_Try it_:
Your output should be everything below from the line containing "u in met alle" down to the line containing "หน้ากันบ้างครั", both ends included, copied exactly, with pictures left out.

_Input material_:
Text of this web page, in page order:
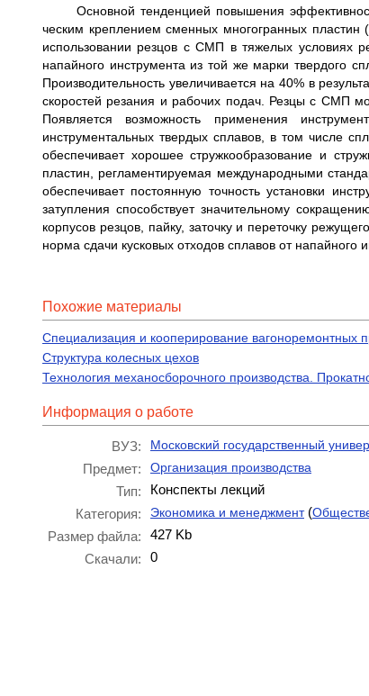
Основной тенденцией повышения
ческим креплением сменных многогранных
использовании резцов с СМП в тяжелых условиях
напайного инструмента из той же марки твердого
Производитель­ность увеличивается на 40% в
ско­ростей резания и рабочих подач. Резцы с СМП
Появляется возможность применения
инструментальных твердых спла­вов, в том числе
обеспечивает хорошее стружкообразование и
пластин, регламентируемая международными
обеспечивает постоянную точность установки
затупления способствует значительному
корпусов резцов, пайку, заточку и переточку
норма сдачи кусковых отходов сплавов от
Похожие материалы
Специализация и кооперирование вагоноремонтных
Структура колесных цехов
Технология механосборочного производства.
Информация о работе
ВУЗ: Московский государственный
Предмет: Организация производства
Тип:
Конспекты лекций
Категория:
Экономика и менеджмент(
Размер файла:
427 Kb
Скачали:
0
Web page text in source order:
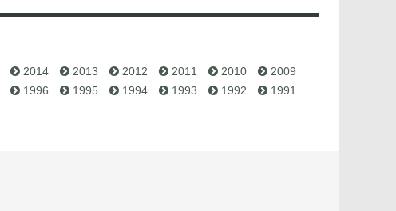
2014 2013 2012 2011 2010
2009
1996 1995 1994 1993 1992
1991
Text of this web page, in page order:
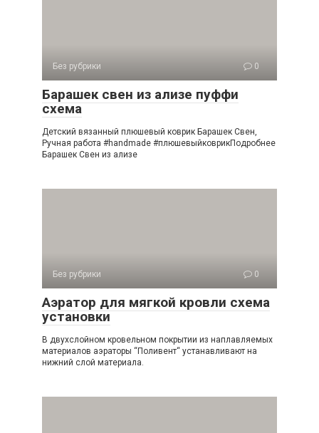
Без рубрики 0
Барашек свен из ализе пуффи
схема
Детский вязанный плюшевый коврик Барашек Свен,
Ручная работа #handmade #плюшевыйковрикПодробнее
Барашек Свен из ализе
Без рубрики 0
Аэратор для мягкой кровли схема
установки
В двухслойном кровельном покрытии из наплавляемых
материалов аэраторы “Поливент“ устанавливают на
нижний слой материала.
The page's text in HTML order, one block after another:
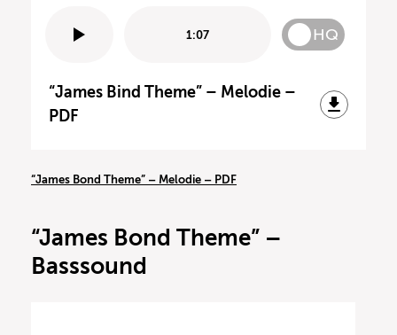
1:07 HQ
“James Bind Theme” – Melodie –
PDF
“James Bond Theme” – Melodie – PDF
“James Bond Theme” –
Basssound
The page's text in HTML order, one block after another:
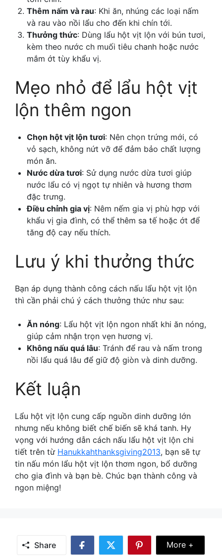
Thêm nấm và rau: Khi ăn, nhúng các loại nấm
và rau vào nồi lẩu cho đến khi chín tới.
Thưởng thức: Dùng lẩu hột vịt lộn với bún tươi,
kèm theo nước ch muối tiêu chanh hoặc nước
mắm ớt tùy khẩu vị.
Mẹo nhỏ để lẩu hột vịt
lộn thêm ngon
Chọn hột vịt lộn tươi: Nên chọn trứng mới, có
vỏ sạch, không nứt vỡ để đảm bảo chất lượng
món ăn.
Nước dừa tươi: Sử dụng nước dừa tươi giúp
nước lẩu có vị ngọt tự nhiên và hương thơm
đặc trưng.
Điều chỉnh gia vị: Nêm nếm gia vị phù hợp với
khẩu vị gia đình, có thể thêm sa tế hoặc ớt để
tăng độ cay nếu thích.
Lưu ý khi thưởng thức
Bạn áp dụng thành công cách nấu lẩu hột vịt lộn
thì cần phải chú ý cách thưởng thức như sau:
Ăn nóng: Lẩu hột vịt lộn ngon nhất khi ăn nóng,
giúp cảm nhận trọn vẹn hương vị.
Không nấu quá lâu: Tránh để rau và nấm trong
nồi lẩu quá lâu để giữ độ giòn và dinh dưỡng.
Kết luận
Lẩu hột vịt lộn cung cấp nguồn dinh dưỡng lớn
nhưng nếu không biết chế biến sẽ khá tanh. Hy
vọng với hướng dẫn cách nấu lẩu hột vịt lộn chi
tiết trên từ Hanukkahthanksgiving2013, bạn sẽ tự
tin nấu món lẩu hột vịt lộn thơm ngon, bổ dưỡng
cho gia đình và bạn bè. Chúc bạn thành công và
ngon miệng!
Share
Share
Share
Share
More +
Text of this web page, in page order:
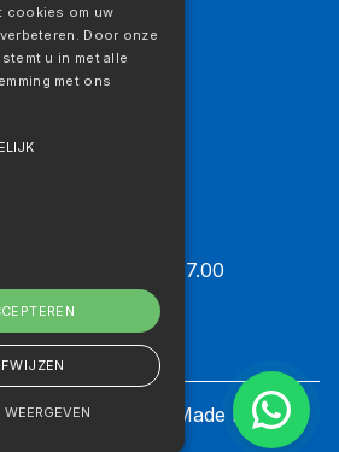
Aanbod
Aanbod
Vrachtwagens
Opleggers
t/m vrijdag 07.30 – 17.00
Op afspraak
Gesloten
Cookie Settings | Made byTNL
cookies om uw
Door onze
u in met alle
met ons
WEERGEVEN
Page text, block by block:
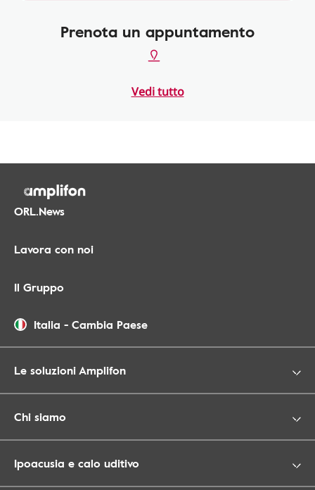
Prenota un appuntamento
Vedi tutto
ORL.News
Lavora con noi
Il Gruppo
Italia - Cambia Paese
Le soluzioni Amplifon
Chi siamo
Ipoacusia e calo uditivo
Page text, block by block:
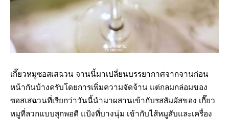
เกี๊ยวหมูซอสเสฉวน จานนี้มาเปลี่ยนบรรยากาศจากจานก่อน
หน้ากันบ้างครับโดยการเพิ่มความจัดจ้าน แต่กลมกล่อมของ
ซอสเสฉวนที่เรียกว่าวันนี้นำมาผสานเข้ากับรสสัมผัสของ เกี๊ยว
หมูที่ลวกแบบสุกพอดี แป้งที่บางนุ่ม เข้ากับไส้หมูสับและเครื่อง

_Answer to this task_:
u in met alle
met ons
WEERGEVEN
Page text, block by block:
Prenota un appuntamento
Vedi tutto
ORL.News
Lavora con noi
Il Gruppo
Italia - Cambia Paese
Le soluzioni Amplifon
Chi siamo
Ipoacusia e calo uditivo
Page text, block by block:
เกี๊ยวหมูซอสเสฉวน จานนี้มาเปลี่ยนบรรยากาศจากจานก่อน
หน้ากันบ้างครับโดยการเพิ่มความจัดจ้าน แต่กลมกล่อมของ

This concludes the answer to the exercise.